Core Concepts
Organization
A boundary for users and workspaces. All activity is scoped within an organization, including access control, resource limits, and usage tracking. Organizations isolate teams and environments while sharing a common governance layer.
Workspace
An isolated execution environment provisioned on demand. Each workspace runs independently with its own compute, storage, and security boundary. Workspaces persist until explicitly deleted, allowing agents and applications to create and use them without affecting other workloads.
Connection
A configuration for a data source (for example, Postgres, Snowflake, BigQuery, or SaaS APIs). Connections are created within a workspace and used to discover and query tables. Each connection has a unique ID and operates through controlled, read-only access. Schema discovery and metadata are cached for faster access.
Datasets
Materialized results of queries or uploaded files. Datasets represent a snapshot of data at a point in time and are stored locally for reuse. They can be queried, joined, and transformed without re-accessing the original source. This reduces latency and avoids repeated scans of upstream systems.
Secrets
Credentials used by connections (passwords, tokens, API keys). Secrets are securely stored and scoped to a workspace. Values are never returned by read APIs and are injected only at execution time. This prevents leakage while allowing dynamic access to external systems.
Saved Queries
Reusable query definitions that can be executed multiple times. They capture logic without storing results, making them useful for standard transformations, recurring analysis, and agent workflows. Saved queries can be versioned and combined with datasets to build repeatable patterns.
Sessions
A workspace-scoped grouping for exploratory work. While a session is active, your activity is tied to it; datasets created in a session are deleted when the session ends, so keep anything you need long-term outside a session. Sessions can include markdown notes for context. Use the CLI hotdata sessions commands for create, switch, and nested runs; see CLI Reference — Sessions.
Schedules
Controls how and when data is refreshed. Data sources are refreshed daily by default, with support for custom schedules (cron-based or usage-driven). Frequently accessed datasets can be updated more aggressively, while less active data can be refreshed lazily to optimize cost and performance.
Persisted Results
Every query result is automatically stored in local storage.

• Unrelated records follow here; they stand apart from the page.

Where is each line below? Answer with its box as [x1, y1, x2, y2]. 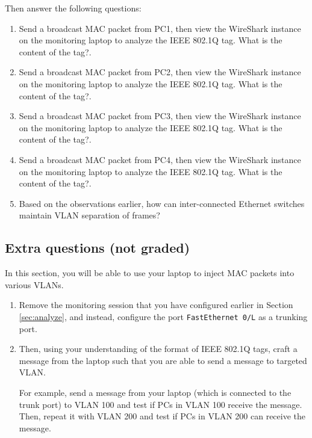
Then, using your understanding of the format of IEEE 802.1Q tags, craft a [19, 342, 298, 355]
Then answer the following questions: [5, 2, 142, 14]
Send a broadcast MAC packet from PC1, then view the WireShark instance [19, 22, 301, 34]
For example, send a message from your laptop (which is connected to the [19, 386, 292, 398]
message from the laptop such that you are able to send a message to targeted [19, 354, 307, 366]
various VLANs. [5, 278, 64, 291]
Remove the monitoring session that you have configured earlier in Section [19, 298, 293, 311]
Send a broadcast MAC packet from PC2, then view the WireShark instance [19, 66, 301, 78]
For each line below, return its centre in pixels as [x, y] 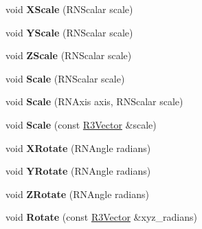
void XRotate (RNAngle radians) [78, 148]
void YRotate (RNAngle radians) [78, 171]
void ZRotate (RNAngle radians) [77, 194]
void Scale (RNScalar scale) [65, 78]
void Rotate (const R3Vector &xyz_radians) [101, 217]
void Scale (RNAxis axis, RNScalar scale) [94, 101]
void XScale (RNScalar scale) [69, 9]
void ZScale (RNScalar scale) [69, 55]
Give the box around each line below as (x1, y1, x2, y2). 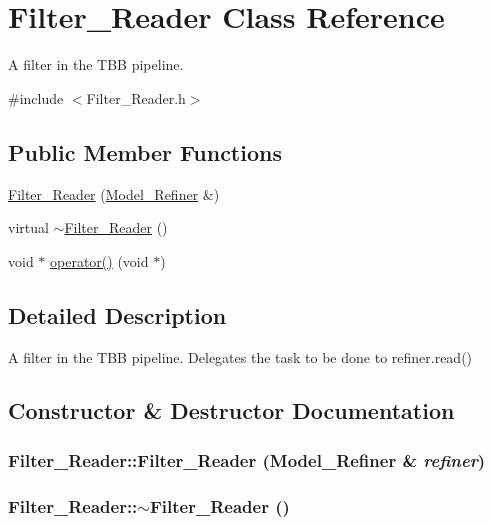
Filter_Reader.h (86, 87, 186, 108)
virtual (8, 217, 49, 238)
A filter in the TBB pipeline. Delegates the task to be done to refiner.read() (8, 346, 473, 367)
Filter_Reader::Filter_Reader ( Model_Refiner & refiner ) (8, 447, 486, 472)
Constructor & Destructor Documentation (8, 395, 455, 426)
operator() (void (50, 250, 149, 271)
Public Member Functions (8, 136, 282, 167)
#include (8, 87, 64, 108)
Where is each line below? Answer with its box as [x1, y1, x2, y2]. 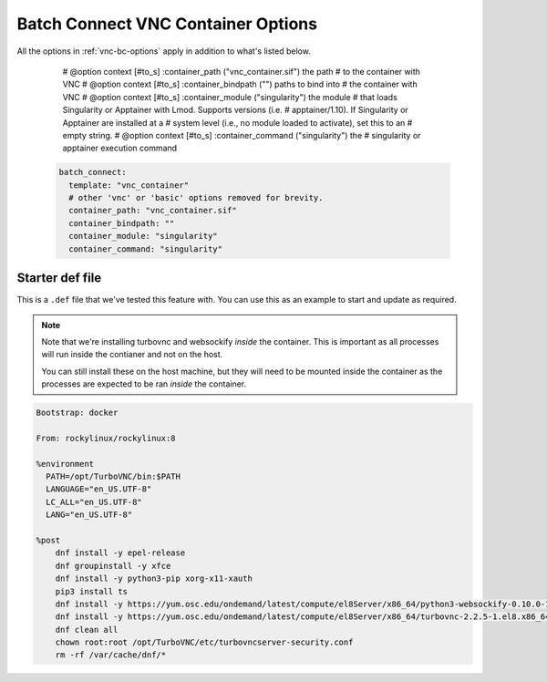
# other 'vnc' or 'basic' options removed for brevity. [68, 192, 324, 203]
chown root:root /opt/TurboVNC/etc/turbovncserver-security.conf [55, 637, 354, 647]
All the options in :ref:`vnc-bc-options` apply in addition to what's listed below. [16, 46, 312, 57]
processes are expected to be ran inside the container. [41, 378, 246, 389]
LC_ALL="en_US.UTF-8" [46, 497, 143, 507]
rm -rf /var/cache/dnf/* [55, 650, 167, 660]
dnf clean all [55, 625, 119, 635]
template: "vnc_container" [68, 180, 190, 191]
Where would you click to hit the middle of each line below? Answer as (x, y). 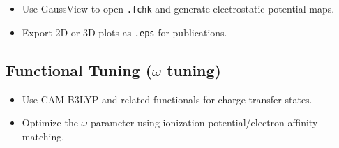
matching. (43, 136)
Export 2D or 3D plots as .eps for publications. (125, 32)
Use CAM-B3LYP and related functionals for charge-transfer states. (167, 99)
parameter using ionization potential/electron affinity (204, 123)
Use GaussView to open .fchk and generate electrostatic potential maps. (178, 8)
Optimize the (50, 123)
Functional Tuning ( (79, 69)
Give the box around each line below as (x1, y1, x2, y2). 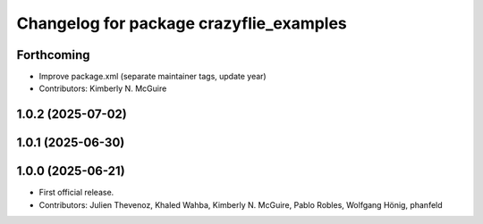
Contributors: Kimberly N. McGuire (38, 83, 167, 94)
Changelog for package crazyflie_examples (16, 13, 348, 33)
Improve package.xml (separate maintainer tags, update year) (38, 71, 267, 82)
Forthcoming (16, 47, 90, 62)
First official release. (38, 187, 114, 198)
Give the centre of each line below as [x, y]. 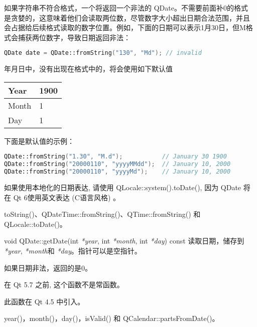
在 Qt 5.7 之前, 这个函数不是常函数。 [64, 284]
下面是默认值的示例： [39, 141]
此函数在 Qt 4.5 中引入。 [44, 301]
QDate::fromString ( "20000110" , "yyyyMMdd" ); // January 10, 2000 [117, 164]
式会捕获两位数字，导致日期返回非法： [67, 37]
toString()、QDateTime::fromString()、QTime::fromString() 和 [102, 214]
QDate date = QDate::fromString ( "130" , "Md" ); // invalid [103, 53]
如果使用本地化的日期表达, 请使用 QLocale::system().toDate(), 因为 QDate [123, 187]
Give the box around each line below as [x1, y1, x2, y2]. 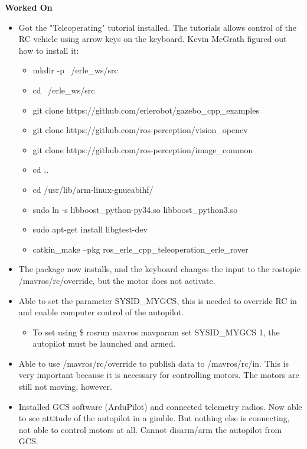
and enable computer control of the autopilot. [18, 306, 184, 318]
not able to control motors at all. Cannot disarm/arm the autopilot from [18, 423, 282, 435]
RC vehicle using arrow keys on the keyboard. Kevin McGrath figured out [18, 33, 287, 45]
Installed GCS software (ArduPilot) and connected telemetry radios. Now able [18, 400, 302, 412]
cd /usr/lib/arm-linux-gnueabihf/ [32, 183, 153, 195]
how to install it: [18, 44, 79, 56]
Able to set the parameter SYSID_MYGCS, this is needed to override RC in [18, 294, 297, 306]
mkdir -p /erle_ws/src [32, 64, 118, 76]
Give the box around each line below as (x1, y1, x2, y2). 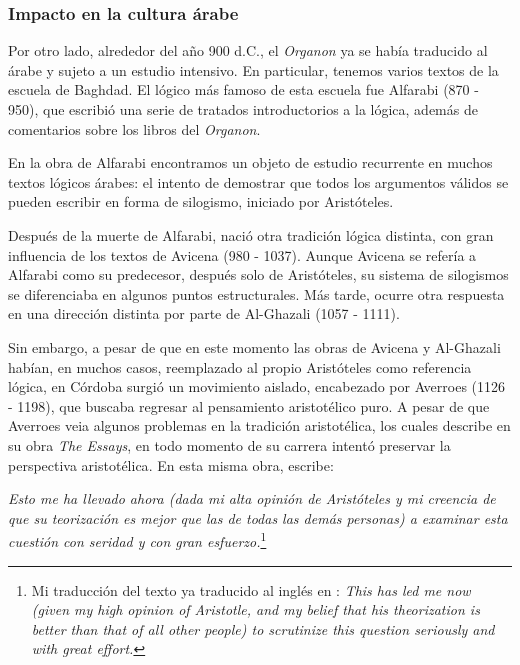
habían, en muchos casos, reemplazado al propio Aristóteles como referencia (8, 356, 472, 377)
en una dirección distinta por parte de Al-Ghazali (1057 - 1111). (8, 303, 400, 324)
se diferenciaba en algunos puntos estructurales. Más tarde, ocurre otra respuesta (8, 283, 505, 304)
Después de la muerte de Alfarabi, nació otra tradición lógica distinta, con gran (8, 224, 494, 245)
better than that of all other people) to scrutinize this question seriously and (31, 618, 495, 639)
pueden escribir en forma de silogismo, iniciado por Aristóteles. (8, 191, 394, 212)
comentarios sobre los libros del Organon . (8, 118, 261, 139)
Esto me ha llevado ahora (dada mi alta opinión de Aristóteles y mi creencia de (8, 488, 496, 509)
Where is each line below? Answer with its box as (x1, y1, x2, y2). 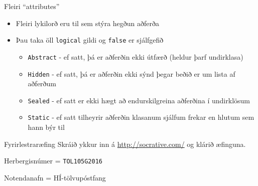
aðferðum (28, 78, 57, 89)
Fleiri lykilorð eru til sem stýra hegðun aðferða (16, 18, 160, 28)
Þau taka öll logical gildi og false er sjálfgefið (16, 35, 164, 45)
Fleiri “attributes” (4, 1, 60, 11)
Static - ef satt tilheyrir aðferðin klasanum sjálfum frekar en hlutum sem (28, 112, 254, 122)
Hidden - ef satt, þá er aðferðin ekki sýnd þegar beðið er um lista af (28, 68, 235, 79)
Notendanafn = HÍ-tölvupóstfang (4, 172, 106, 182)
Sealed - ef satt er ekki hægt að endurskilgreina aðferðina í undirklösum (28, 95, 250, 105)
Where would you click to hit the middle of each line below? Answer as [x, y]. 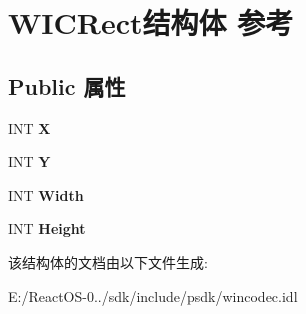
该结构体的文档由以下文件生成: [108, 261]
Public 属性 [67, 85]
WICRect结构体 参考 [151, 22]
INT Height [47, 228]
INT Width [46, 194]
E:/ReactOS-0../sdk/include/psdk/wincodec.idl [153, 295]
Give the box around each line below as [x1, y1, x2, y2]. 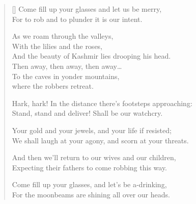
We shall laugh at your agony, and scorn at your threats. [12, 135, 189, 145]
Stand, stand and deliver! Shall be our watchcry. [12, 108, 163, 118]
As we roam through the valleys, [12, 31, 114, 41]
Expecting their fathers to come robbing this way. [12, 162, 167, 172]
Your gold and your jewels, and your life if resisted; [12, 124, 172, 135]
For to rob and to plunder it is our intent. [12, 13, 143, 24]
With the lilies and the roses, [12, 40, 103, 51]
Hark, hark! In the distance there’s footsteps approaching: [12, 97, 192, 108]
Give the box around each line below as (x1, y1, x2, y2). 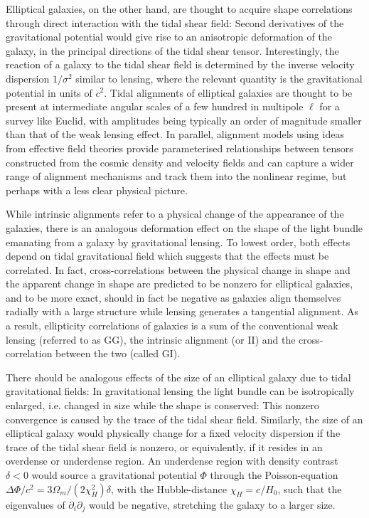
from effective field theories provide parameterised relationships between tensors (6, 140, 353, 155)
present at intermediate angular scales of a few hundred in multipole (6, 99, 304, 114)
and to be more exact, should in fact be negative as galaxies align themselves (6, 290, 341, 305)
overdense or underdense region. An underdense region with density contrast (6, 453, 338, 468)
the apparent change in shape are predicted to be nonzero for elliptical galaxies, (6, 276, 353, 291)
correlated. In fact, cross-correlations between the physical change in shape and (6, 262, 351, 277)
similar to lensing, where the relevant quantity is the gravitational (75, 70, 363, 85)
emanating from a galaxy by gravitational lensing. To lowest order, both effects (6, 234, 351, 249)
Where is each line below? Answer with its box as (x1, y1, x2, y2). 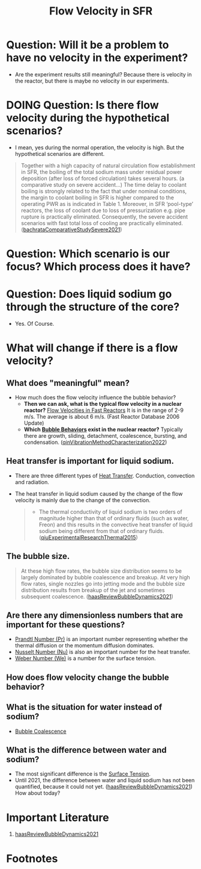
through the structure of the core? (6, 300, 180, 314)
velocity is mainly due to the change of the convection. (14, 496, 151, 503)
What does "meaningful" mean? (6, 378, 130, 388)
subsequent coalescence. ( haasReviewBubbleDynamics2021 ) (20, 593, 174, 600)
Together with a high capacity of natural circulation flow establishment (20, 161, 196, 169)
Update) (23, 420, 44, 426)
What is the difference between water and (6, 745, 167, 755)
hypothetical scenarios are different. (14, 150, 105, 157)
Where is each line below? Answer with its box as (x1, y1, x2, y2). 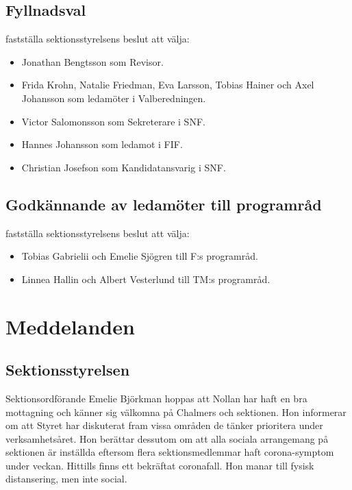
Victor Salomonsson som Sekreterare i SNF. (21, 114, 205, 128)
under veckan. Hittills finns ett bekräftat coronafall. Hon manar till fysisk (5, 458, 314, 472)
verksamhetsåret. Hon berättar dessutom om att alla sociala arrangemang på (5, 431, 329, 445)
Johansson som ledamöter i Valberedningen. (21, 90, 206, 105)
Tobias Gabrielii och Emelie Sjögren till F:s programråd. (21, 249, 258, 263)
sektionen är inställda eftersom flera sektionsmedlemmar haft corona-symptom (5, 445, 334, 459)
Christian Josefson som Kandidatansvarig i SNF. (21, 160, 226, 174)
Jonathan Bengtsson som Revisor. (21, 54, 164, 69)
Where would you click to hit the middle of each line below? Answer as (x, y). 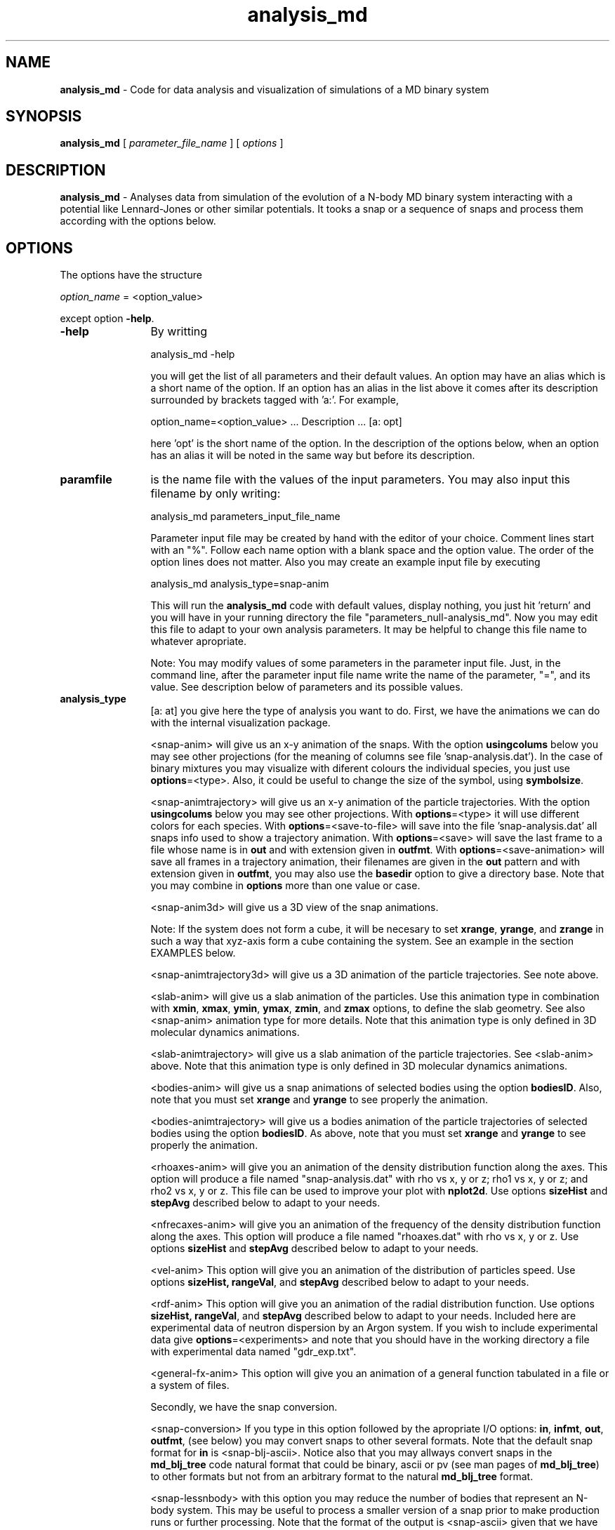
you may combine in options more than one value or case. (285, 886)
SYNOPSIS (44, 117)
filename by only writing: (216, 494)
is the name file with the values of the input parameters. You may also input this (361, 480)
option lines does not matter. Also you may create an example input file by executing (345, 562)
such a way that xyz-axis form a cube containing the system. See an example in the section (362, 941)
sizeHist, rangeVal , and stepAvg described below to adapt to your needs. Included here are (363, 1316)
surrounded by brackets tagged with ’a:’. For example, (275, 400)
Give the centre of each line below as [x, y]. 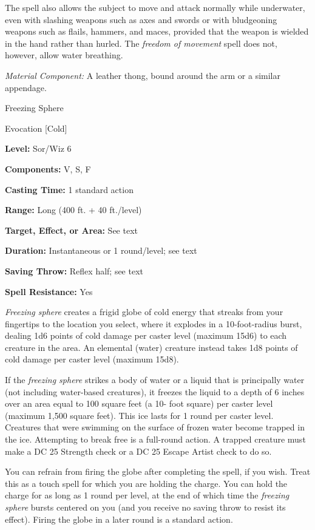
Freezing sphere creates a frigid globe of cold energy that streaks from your [144, 312]
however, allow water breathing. [64, 55]
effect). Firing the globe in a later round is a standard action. [119, 519]
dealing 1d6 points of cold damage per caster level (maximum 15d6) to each [146, 335]
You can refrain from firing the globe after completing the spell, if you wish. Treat [158, 471]
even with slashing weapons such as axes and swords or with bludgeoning [141, 19]
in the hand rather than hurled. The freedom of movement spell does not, [141, 43]
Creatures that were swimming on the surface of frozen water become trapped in [155, 427]
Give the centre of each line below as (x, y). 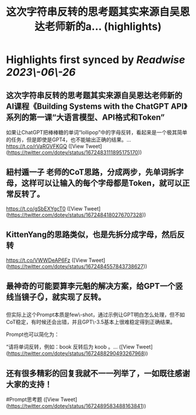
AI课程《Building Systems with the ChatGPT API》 (97, 106)
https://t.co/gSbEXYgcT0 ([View (44, 209)
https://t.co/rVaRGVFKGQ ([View (45, 146)
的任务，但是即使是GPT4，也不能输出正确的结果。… (69, 140)
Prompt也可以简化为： (33, 334)
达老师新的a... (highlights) (98, 27)
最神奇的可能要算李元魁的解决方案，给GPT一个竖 (94, 286)
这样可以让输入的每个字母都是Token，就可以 (102, 183)
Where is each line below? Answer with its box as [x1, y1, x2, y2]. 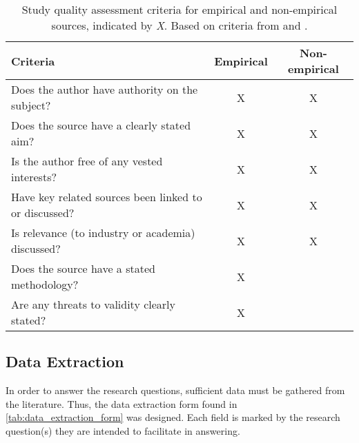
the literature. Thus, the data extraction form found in [6, 396, 237, 411]
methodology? [11, 276, 79, 292]
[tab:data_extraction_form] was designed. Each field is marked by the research [6, 410, 340, 424]
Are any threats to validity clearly [11, 296, 176, 312]
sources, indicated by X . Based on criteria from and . [51, 17, 308, 33]
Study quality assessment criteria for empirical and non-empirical [21, 1, 338, 17]
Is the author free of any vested [11, 153, 163, 169]
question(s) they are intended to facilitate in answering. [6, 423, 240, 437]
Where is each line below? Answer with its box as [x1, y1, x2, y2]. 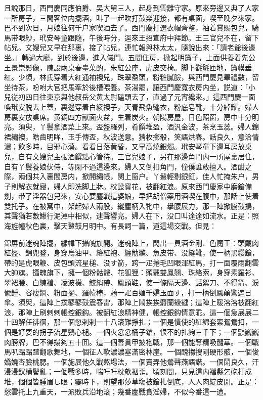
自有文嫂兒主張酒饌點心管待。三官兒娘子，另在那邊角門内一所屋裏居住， [18, 151, 259, 161]
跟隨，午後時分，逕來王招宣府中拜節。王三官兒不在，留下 [67, 32, 259, 42]
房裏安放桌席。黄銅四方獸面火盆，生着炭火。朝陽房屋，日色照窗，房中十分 [4, 111, 252, 122]
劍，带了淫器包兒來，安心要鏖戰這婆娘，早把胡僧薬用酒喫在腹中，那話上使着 [4, 191, 259, 201]
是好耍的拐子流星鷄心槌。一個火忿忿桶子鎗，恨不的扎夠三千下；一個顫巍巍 [11, 327, 259, 337]
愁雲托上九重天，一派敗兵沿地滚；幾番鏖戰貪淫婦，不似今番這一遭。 [4, 386, 231, 396]
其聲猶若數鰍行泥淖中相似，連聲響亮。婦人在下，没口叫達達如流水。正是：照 [4, 210, 259, 221]
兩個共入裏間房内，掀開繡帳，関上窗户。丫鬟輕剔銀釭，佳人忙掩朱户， [18, 171, 252, 182]
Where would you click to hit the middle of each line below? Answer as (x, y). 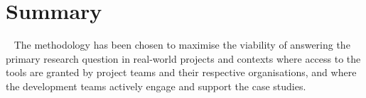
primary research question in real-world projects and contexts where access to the (183, 58)
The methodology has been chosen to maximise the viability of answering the (182, 45)
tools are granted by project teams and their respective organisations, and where (181, 72)
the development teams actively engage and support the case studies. (156, 86)
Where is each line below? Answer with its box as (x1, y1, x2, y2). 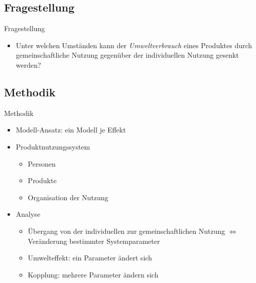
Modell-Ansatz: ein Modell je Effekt (16, 124, 126, 135)
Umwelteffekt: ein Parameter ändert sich (28, 252, 152, 263)
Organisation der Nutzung (28, 192, 108, 202)
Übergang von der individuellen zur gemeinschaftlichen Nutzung (28, 225, 225, 236)
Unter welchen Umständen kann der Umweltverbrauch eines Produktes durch (16, 40, 252, 50)
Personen (28, 158, 56, 169)
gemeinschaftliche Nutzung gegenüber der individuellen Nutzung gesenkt (16, 50, 239, 60)
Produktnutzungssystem (16, 141, 90, 152)
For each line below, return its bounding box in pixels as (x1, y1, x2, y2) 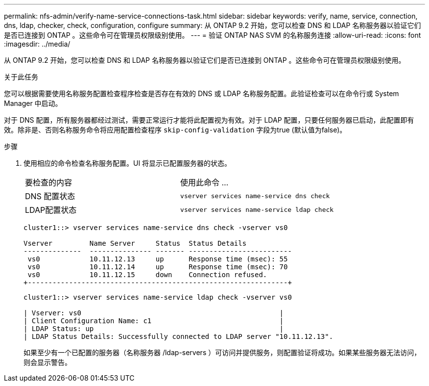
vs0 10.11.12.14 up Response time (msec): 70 (27, 263, 288, 271)
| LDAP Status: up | (24, 325, 284, 333)
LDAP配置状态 (25, 205, 77, 215)
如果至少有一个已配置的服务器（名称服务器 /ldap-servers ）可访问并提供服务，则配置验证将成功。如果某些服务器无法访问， (24, 348, 421, 357)
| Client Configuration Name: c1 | (24, 317, 284, 325)
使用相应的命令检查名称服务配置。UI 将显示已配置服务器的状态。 (24, 159, 232, 167)
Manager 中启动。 (4, 99, 62, 107)
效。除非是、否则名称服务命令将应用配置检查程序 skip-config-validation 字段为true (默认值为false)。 (4, 126, 347, 134)
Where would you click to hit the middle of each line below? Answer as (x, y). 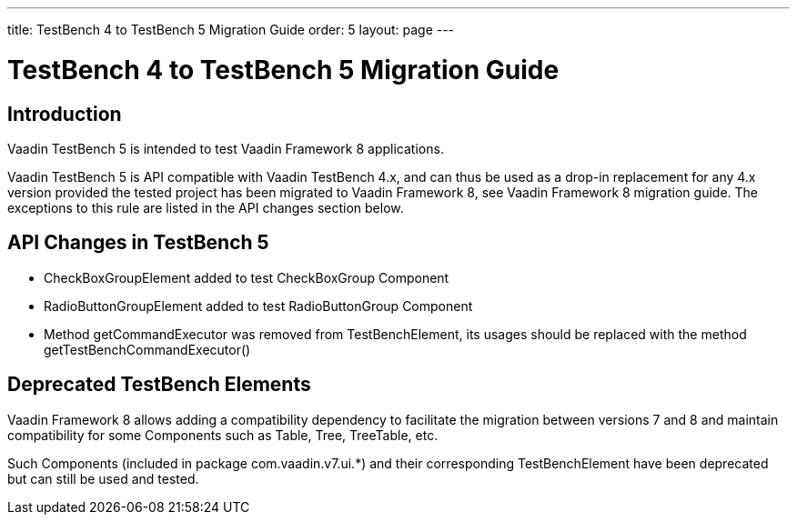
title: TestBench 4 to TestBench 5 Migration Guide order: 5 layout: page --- (231, 30)
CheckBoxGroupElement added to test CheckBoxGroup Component (247, 277)
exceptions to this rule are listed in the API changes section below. (206, 207)
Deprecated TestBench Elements (159, 385)
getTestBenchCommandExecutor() (147, 349)
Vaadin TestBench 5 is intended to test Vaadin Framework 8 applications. (226, 148)
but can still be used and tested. (103, 478)
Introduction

These results can be re-queried instantly, filtered, or joined without accessing the original source. This enables iterative workflows where each step builds on previous results. Persisted results also support time-based comparisons and replay.
Vector Search
Uses usearch for approximate nearest neighbor search. Optimized for AVX-512 SIMD execution, enabling high-throughput similarity search on CPUs without GPU dependency. Designed for real-time retrieval of embeddings (text, images, etc.), supporting large-scale inference workloads with low latency.
Full text search
Built-in ranked full-text retrieval. Indexed and SIMD-optimized for fast evaluation of term relevance. Supports phrase matching, token weighting, and ranking across large text corpora. Eliminates the need for external search systems while maintaining strong relevance and performance.
Geospatial Queries
Native support for spatial data types and operations such as distance calculations, containment checks, intersections, and bounding boxes. Enables location-aware filtering and joins within the same execution engine. Works alongside other query types, allowing spatial constraints to be combined with analytical, vector, and text queries.
OLAP (Analytical Queries)
Supports fast aggregations, filtering, and group-by operations over large datasets. Execution is vectorized and columnar, enabling efficient use of CPU and memory. Designed for analytical workloads where latency and throughput both matter.
Hybrid Queries
Combines multiple query types in a single execution plan. For example: full-text search → vector similarity → relational filtering → geospatial constraints → final row retrieval. This avoids coordinating multiple systems and keeps execution within a single low-latency path.
Joining Across Results
Query results can be treated as datasets and queried again. This allows joining across:
- previous query outputs
- different data sources
- time-based snapshots
This model supports iterative computation, where each step refines the result without recomputing from the original data. It enables complex workflows to be expressed as a sequence of lightweight, composable queries.